──────── INPUT FOR THIS TASK

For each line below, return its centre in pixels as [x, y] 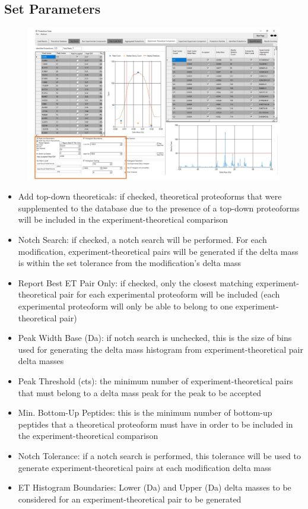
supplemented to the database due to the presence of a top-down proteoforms [159, 208]
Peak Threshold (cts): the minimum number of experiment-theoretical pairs [155, 380]
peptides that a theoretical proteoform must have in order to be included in [155, 424]
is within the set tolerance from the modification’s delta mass [130, 263]
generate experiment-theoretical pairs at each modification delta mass [145, 467]
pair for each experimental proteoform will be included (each [170, 294]
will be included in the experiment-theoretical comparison [123, 219]
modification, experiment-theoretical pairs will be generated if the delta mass [158, 251]
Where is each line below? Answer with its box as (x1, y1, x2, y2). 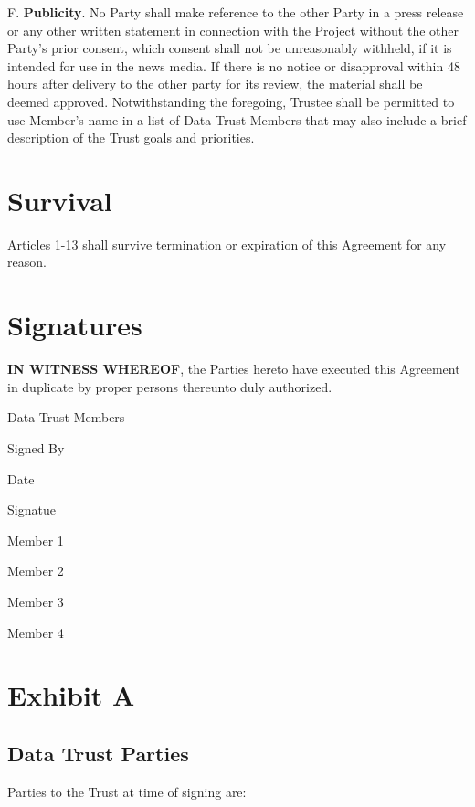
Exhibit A (7, 676, 135, 714)
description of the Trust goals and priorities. (7, 128, 255, 147)
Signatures (7, 306, 142, 344)
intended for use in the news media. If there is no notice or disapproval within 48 (7, 56, 460, 75)
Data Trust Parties (7, 738, 189, 767)
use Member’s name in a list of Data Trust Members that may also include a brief (7, 110, 467, 129)
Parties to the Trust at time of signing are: (7, 781, 247, 801)
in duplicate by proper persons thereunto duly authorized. (7, 377, 332, 396)
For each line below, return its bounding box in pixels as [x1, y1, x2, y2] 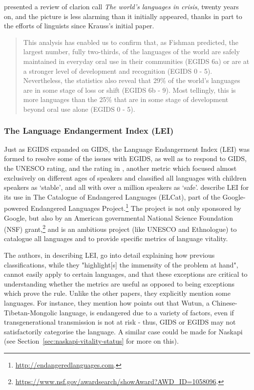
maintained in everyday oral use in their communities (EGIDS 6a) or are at [23, 56, 250, 66]
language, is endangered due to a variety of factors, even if [59, 307, 234, 317]
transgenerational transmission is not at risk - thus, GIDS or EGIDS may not [4, 317, 236, 327]
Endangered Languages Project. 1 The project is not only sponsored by [30, 202, 241, 213]
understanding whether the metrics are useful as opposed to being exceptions [4, 278, 234, 288]
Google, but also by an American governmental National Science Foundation [4, 212, 233, 223]
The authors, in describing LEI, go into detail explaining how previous [4, 250, 215, 260]
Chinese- [212, 297, 237, 308]
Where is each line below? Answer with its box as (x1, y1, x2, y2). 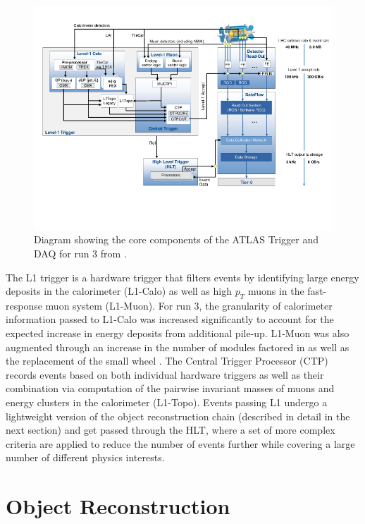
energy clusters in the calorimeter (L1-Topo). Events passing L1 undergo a (6, 395, 328, 410)
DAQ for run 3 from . (34, 245, 127, 260)
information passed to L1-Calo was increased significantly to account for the (6, 312, 334, 327)
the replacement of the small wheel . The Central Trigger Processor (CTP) (6, 353, 328, 368)
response (6, 298, 42, 312)
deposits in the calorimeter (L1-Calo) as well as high (6, 284, 232, 298)
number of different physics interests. (6, 450, 165, 465)
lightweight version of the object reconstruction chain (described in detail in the (6, 408, 350, 423)
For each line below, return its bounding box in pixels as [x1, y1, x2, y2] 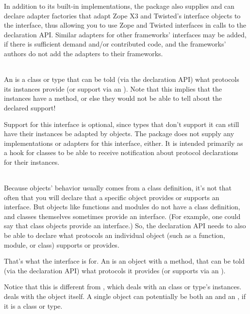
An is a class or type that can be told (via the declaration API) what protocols [4, 74, 239, 84]
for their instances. [4, 157, 60, 167]
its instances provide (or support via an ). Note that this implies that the [4, 83, 222, 94]
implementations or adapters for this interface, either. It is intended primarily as [4, 138, 243, 148]
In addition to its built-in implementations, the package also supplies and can [4, 1, 234, 11]
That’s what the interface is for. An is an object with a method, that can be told [4, 256, 245, 266]
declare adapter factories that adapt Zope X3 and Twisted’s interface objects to [4, 10, 241, 20]
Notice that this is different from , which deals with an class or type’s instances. [4, 282, 242, 292]
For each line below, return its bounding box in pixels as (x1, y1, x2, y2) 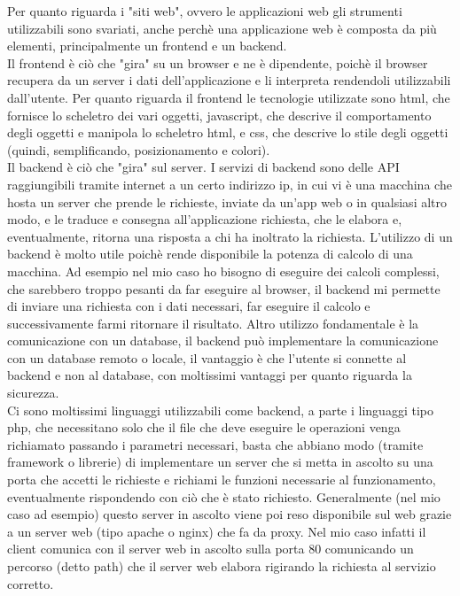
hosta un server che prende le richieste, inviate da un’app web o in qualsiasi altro (7, 192, 448, 211)
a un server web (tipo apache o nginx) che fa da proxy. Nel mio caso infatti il (7, 522, 426, 540)
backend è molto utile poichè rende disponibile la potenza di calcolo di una (7, 244, 413, 263)
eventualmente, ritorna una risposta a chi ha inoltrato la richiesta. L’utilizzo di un (7, 227, 453, 245)
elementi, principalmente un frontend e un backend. (7, 36, 287, 55)
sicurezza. (7, 383, 59, 402)
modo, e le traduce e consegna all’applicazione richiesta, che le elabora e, (7, 210, 402, 228)
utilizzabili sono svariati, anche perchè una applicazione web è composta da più (7, 19, 437, 37)
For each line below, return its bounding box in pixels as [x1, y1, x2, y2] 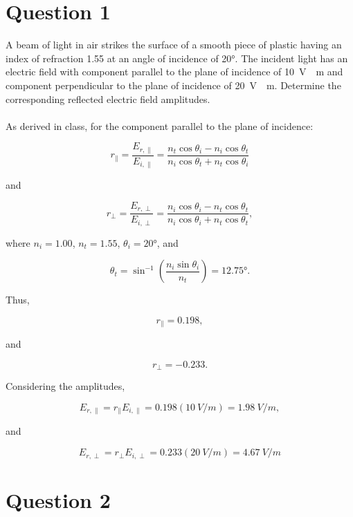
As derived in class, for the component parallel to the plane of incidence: [6, 118, 314, 133]
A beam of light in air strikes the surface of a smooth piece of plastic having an [6, 37, 342, 52]
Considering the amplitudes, [6, 379, 125, 393]
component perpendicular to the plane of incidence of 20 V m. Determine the [6, 77, 341, 92]
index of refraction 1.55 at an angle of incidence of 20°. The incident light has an [6, 50, 348, 65]
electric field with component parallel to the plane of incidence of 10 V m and [6, 64, 343, 79]
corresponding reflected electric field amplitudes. [6, 91, 210, 106]
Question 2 [6, 485, 111, 514]

────────────────

** PROBLEM REQUIREMENTS **
Using the records above, find and show each line with the string "interface".

** WORKED SOLUTION **
implementations or adapters for this interface, either. It is intended primarily as [4, 138, 243, 148]
That’s what the interface is for. An is an object with a method, that can be told [4, 256, 245, 266]
declare adapter factories that adapt Zope X3 and Twisted’s interface objects to [4, 10, 241, 20]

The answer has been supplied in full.